Dienstag, 07. Februar 2012 - 15:50 Uhr
Vor dem Pokalviertelfinale zwischen Hertha BSC Berlin und Borussia Mönchengladbach, bei dem der VfL weiter auf den erkrankten Martin Stranzl verzichten muss, könnten die Vorzeichen kaum unterschiedlicher sein. Während die Hertha nach der Schlammschlacht mit Markus Babbel im Winter, unter dem neuen Trainer Michael Skibbe mit drei Niederlagen in die Rückrunde gestartet ist, konnten die Gladbacher mit sieben Punkten aus drei Spielen an die bestechende Form der Hinrunde nahtlos anknüpfen. Doch Erfolgscoach Lucien Favre will von all dem nichts wissen: »Es ist eine extrem gefährliche Situation. Der Pokal ist etwas völlig anderes als die Meisterschaft«.
Als Mahnmal dient dem Schweizer das Zweitrunden Spiel in Heidenheim. »Es war extrem schwer in Heidenheim, wo wir sogar ins Elfmeterschießen mussten. Das zeigt, dass es im Pokal keine Favoriten gibt«. Dementsprechend misst er der aktuellen Negativserie des Gegners keine allzu große Bedeutung bei. »Ich habe die Spiele gegen Nürnberg, Hamburg und Hannover gesehen. Sie haben zwar drei Mal verloren, hatten aber in allen Spielen Chancen um zu gewinnen«.
Insbesondere die Rückkehr seines alten Weggefährten, Raffael, bereitet Favre Kopfzerbrechen. »Raffael ist sehr wichtig für die Mannschaft. Dass er wieder dabei ist, ändert viel«. Bereits beim FC Zürich arbeitete Favre mit dem Brasilianer, der auch immer wieder mit der Borussia in Verbindung gebracht wird, zusammen und nahm ihn gleich mit zur Hertha. »Ich habe ihn damals geholt, weil ich seine Qualität kenne«, machte er keinen Hehl aus seiner Wertschätzung für den einstigen Schützling.
Sportdirektor Max Eberl sieht dagegen die Gefahr, dass der angezählte Gegner im Pokal zu neuem Selbstbewusstsein kommen könnte. »Wir dürfen uns nicht einlullen lassen. Es liegt an uns, gleich zu Beginn das Spiel an uns zu reißen und somit für Unruhe auf den Rängen zu sorgen«, sieht Eberl die negative Stimmungslage rund um die Hertha auch als Chance. Bisher konnten die Berliner von 74.244 möglichen Karten, lediglich 48.000 absetzen. Abzüglich der rund 7.000 erwarteten Gästefans, bleiben also nur 41.000 Zuschauer auf Seiten des Hauptstadtklubs. Euphorie und Vorfreude auf ein Pokalviertelfinale sehen gewiss anders aus.

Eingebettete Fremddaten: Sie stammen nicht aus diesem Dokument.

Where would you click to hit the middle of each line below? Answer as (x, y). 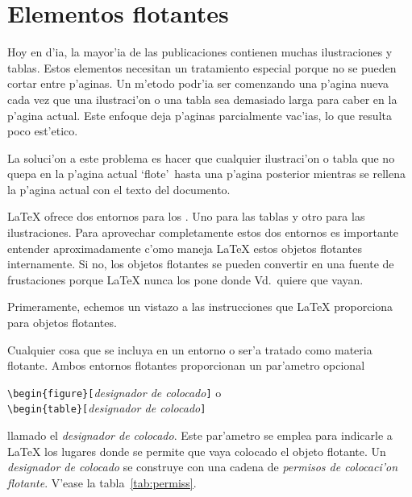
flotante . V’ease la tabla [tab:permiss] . (102, 482)
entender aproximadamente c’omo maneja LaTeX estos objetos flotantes (185, 248)
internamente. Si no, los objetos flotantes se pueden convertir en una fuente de (201, 264)
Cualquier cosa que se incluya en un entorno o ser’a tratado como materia (190, 349)
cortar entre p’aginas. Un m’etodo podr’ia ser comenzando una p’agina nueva (198, 83)
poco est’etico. (43, 131)
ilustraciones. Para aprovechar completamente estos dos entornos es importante (203, 232)
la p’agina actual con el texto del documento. (119, 189)
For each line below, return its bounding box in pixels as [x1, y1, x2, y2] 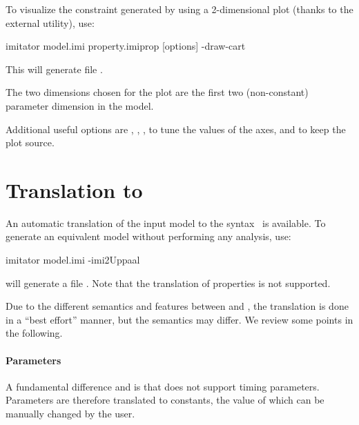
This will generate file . [6, 61, 103, 76]
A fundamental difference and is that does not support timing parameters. [6, 379, 320, 393]
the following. [6, 326, 63, 340]
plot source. [6, 135, 55, 150]
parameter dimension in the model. [6, 98, 154, 112]
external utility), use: [6, 15, 95, 30]
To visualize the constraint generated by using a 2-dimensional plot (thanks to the [6, 2, 353, 16]
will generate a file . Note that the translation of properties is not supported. [6, 275, 331, 290]
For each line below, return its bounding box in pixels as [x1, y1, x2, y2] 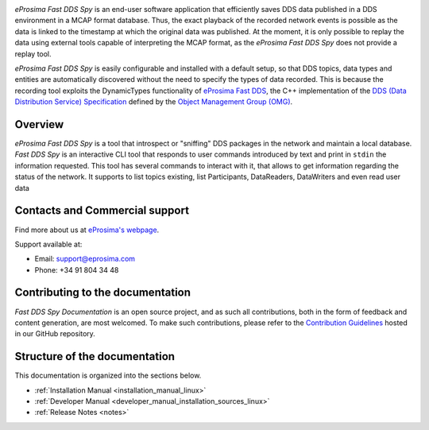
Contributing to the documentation [14, 286, 191, 300]
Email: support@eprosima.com [34, 254, 135, 264]
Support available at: [14, 239, 83, 249]
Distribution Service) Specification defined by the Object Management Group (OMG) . [14, 97, 293, 107]
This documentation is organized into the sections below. [14, 370, 202, 381]
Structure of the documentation [14, 350, 175, 363]
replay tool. [14, 48, 52, 59]
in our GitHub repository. [14, 329, 95, 339]
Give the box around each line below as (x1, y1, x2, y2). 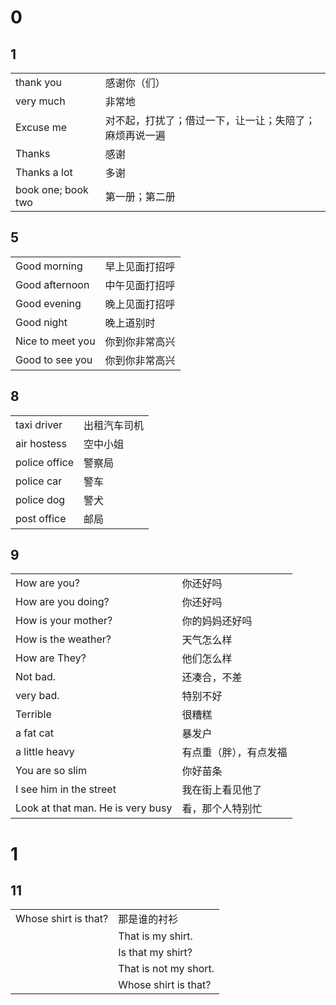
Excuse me (15, 121, 68, 134)
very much (15, 94, 66, 108)
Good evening (15, 296, 82, 310)
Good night (15, 315, 68, 329)
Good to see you (15, 352, 93, 366)
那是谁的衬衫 (118, 912, 179, 926)
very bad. (15, 689, 60, 703)
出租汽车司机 (83, 418, 145, 432)
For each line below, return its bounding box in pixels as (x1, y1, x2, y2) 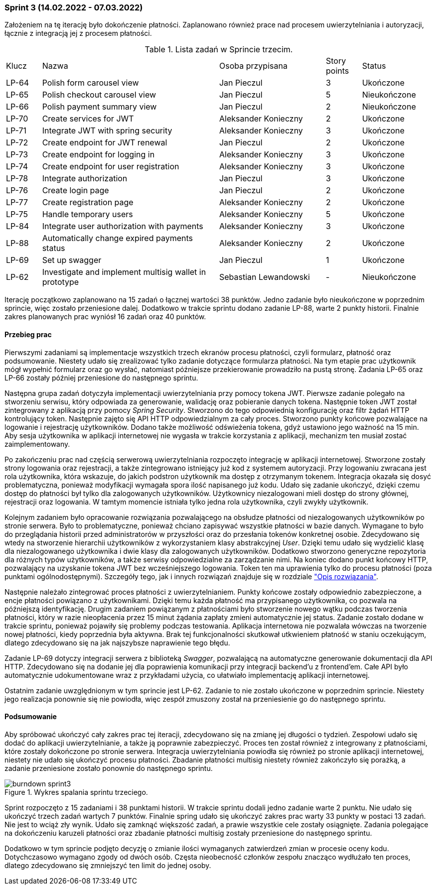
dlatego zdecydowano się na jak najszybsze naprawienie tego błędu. (4, 638, 230, 647)
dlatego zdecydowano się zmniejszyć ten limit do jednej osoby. (4, 861, 211, 870)
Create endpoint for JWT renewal (42, 137, 167, 148)
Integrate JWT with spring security (42, 126, 172, 136)
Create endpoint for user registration (42, 161, 179, 172)
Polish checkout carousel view (42, 90, 156, 100)
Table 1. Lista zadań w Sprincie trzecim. (145, 44, 293, 55)
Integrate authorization (42, 173, 128, 184)
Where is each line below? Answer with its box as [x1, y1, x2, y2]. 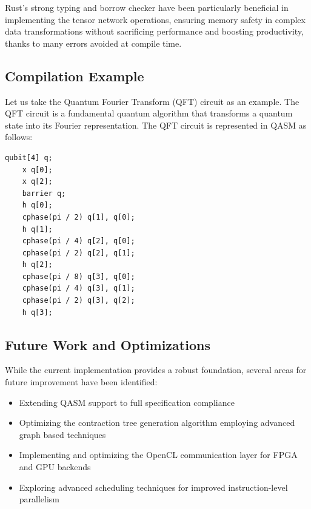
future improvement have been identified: [5, 376, 158, 388]
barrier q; [22, 189, 66, 198]
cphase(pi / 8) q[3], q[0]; [22, 272, 135, 281]
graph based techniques [19, 428, 106, 440]
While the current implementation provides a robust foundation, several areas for [5, 363, 307, 376]
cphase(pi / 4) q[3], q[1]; [22, 284, 135, 293]
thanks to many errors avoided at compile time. [5, 36, 182, 49]
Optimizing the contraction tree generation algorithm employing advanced [19, 416, 295, 429]
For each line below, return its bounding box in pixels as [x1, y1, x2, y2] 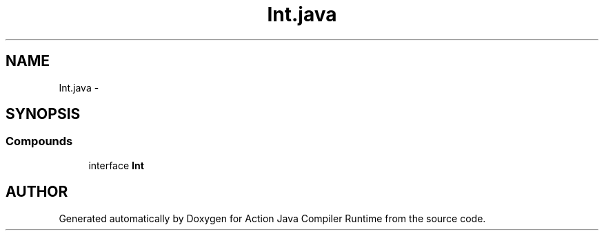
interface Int [88, 159, 144, 171]
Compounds [6, 134, 73, 149]
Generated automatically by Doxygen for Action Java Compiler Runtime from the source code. [59, 212, 486, 224]
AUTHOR [6, 183, 68, 201]
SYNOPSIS [6, 105, 81, 123]
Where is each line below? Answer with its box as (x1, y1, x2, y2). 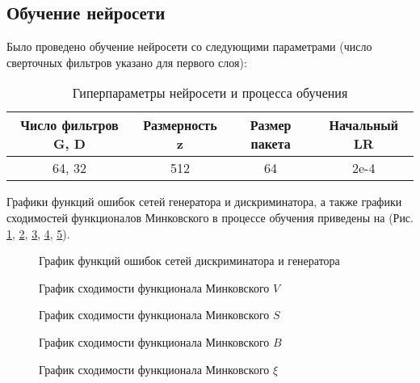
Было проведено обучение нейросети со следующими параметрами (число (6, 38, 372, 55)
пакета (250, 134, 291, 154)
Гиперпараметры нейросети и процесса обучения (72, 83, 348, 103)
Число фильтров (20, 116, 119, 135)
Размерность (143, 116, 217, 135)
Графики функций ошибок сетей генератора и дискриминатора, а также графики (6, 193, 402, 210)
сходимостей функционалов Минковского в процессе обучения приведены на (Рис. (6, 208, 414, 225)
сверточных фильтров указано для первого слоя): (6, 53, 247, 70)
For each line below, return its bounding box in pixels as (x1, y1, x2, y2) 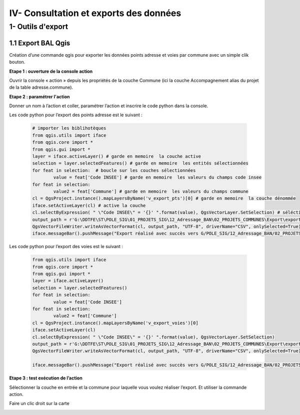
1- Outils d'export (9, 22, 68, 31)
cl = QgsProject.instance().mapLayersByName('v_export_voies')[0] (32, 320, 198, 326)
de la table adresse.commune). (9, 84, 73, 90)
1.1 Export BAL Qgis (9, 39, 70, 47)
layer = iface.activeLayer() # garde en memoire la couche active (32, 153, 201, 159)
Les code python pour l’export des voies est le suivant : (9, 244, 123, 250)
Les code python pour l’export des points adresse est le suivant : (9, 112, 142, 118)
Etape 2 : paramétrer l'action (9, 93, 70, 100)
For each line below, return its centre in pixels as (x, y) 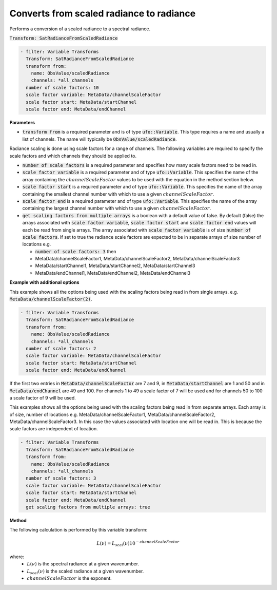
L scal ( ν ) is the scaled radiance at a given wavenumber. (85, 572)
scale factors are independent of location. (54, 429)
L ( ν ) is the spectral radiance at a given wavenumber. (83, 564)
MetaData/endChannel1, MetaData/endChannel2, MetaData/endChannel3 (113, 273)
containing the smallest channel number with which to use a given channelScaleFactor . (118, 194)
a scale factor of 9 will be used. (43, 397)
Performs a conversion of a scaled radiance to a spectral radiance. (80, 29)
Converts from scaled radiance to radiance (103, 13)
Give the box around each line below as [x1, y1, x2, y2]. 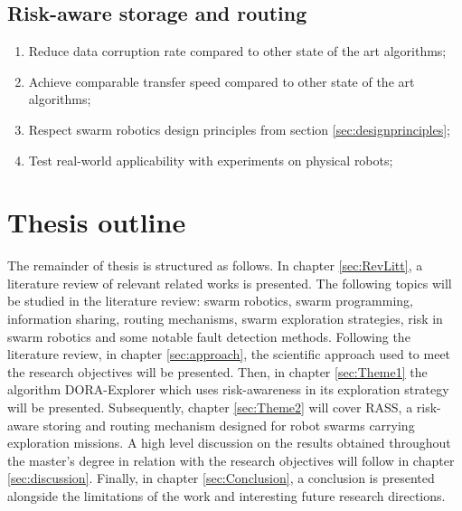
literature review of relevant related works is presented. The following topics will [7, 273, 452, 292]
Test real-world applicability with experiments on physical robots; [28, 150, 393, 169]
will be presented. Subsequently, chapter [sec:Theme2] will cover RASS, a [7, 398, 413, 417]
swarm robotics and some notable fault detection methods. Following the [7, 326, 410, 345]
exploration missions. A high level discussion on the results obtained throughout [7, 433, 451, 452]
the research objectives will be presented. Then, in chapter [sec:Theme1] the [7, 362, 428, 381]
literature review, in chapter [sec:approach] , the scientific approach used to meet [7, 345, 451, 364]
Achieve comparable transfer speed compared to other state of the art [28, 71, 415, 90]
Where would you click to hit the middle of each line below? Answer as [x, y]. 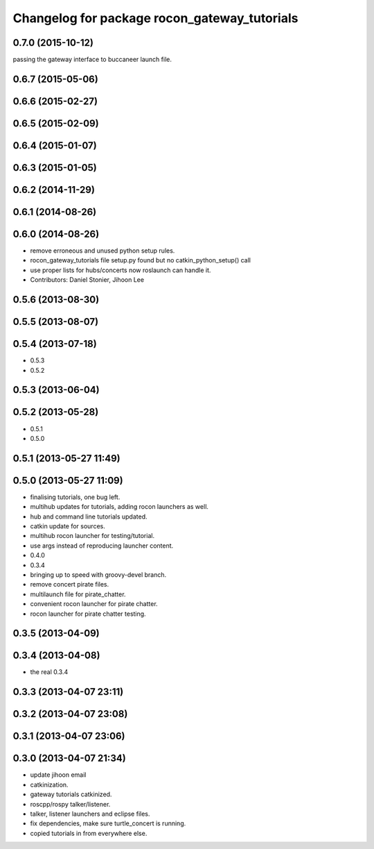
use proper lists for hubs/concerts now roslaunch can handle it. [121, 270]
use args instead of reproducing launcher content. [102, 546]
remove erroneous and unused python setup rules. [103, 251]
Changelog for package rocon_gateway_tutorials [155, 18]
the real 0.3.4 [49, 672]
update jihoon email [58, 775]
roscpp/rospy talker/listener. [70, 804]
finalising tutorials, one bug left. [75, 497]
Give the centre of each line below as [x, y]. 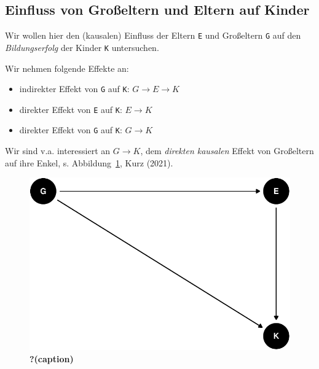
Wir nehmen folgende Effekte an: [67, 68]
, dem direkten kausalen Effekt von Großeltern [227, 151]
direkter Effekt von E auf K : [71, 109]
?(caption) [52, 358]
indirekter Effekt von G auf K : [74, 89]
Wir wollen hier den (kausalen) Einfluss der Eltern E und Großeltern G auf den [153, 35]
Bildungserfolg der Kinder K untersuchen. [82, 47]
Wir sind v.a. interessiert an [58, 151]
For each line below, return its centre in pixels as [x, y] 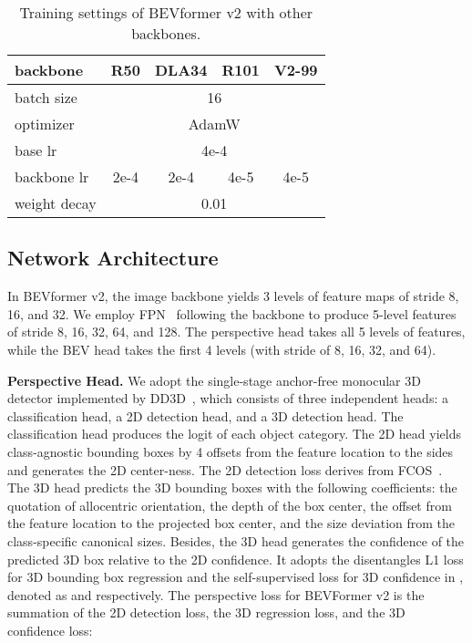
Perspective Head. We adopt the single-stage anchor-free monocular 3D [214, 380]
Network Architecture [113, 258]
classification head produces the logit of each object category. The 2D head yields [234, 434]
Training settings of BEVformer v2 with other [166, 12]
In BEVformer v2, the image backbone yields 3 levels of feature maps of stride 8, [233, 296]
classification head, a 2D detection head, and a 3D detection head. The [205, 415]
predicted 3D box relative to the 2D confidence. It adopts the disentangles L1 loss [236, 559]
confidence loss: [50, 630]
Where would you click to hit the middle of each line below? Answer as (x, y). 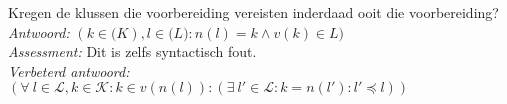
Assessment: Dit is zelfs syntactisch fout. (132, 51)
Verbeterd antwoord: (69, 70)
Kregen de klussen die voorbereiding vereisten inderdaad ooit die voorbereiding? (253, 12)
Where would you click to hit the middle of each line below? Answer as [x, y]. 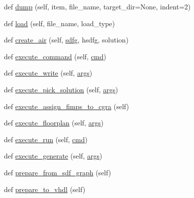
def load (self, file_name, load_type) [60, 23]
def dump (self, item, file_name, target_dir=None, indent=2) [97, 6]
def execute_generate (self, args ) [53, 156]
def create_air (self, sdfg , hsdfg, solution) [66, 40]
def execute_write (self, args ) [48, 73]
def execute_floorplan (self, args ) [54, 123]
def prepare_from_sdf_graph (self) [58, 172]
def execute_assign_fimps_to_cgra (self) [66, 106]
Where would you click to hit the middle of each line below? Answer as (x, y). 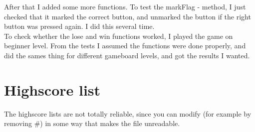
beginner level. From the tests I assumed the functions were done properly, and (125, 46)
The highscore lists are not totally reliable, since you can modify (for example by (128, 113)
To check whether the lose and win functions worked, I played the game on (119, 36)
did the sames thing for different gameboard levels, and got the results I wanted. (127, 55)
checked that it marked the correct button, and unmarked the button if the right (127, 16)
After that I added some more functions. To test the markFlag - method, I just (125, 6)
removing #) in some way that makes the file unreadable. (92, 123)
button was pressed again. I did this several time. (79, 26)
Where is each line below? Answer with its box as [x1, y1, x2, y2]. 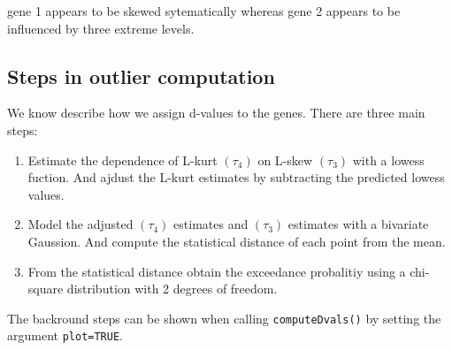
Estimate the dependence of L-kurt [27, 150, 218, 169]
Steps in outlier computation [7, 62, 275, 89]
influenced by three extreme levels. [7, 19, 195, 37]
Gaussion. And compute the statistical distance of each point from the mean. [27, 232, 446, 250]
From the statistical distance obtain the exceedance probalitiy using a [27, 262, 406, 280]
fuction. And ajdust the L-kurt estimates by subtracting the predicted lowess [27, 168, 445, 186]
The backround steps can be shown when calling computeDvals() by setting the [7, 308, 441, 327]
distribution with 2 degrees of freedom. [66, 279, 278, 298]
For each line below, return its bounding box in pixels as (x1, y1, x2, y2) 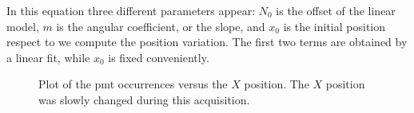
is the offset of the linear (276, 2, 396, 18)
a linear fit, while (6, 49, 90, 65)
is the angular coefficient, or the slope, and (56, 18, 265, 34)
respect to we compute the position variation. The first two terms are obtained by (6, 33, 408, 50)
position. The (244, 76, 309, 92)
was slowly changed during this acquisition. (38, 91, 250, 107)
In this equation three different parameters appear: (6, 2, 256, 18)
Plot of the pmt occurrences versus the (38, 76, 228, 92)
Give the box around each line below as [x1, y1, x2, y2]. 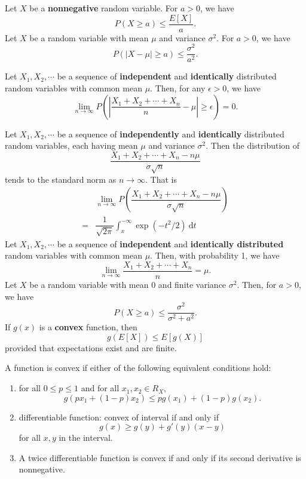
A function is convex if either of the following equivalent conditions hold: [5, 361, 271, 374]
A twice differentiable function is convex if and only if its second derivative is [19, 451, 301, 463]
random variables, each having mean [5, 139, 138, 152]
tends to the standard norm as [5, 173, 117, 185]
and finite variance [158, 278, 227, 290]
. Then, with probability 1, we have [150, 249, 280, 262]
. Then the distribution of [206, 139, 300, 152]
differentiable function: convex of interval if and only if [19, 410, 219, 423]
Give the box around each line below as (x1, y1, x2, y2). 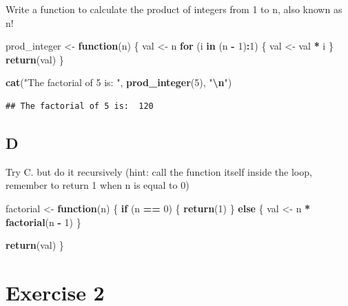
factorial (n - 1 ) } (6, 214, 81, 229)
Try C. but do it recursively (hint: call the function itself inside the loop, (6, 164, 312, 178)
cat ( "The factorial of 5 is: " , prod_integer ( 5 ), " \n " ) (6, 75, 232, 90)
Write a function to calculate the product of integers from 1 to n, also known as (6, 2, 342, 16)
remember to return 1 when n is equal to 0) (6, 178, 190, 192)
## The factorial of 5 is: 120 (6, 101, 154, 111)

Ganz anders sah es vor der Winterpause im Borussia-Park aus, als man sich an einem beeindruckenden 3:1 über FC Schalke berauschte. »Das Achtelfinale zuhause gegen Schalke hat gezeigt, was ein solches Spiel an Extra-Motivation bei jedem Spieler freisetzen kann«, träumt der Sportdirektor vom Halbfinaleinzug und ein Spiel vor heimischen Publikum. Neben einem ausverkauften Haus würden dort zusätzlich zu den Prämien satte TV-Einnahmen winken. »Der DFB-Pokal ist ein sehr interessanter und lukrativer Wettbewerb. Und die Halbfinals sind Live-Spiele zur besten Sendezeit im Fernsehen. Es wäre schön, wenn wir dabei wären«, hofft Eberl.
Allerdings liegt ein Halbfinale noch in weiter Ferne und eine Parallele zwischen Pokal und Meisterschaft gibt es für Trainer und Sportdirektor dann doch: »Wir denken von Spiel zu Spiel«.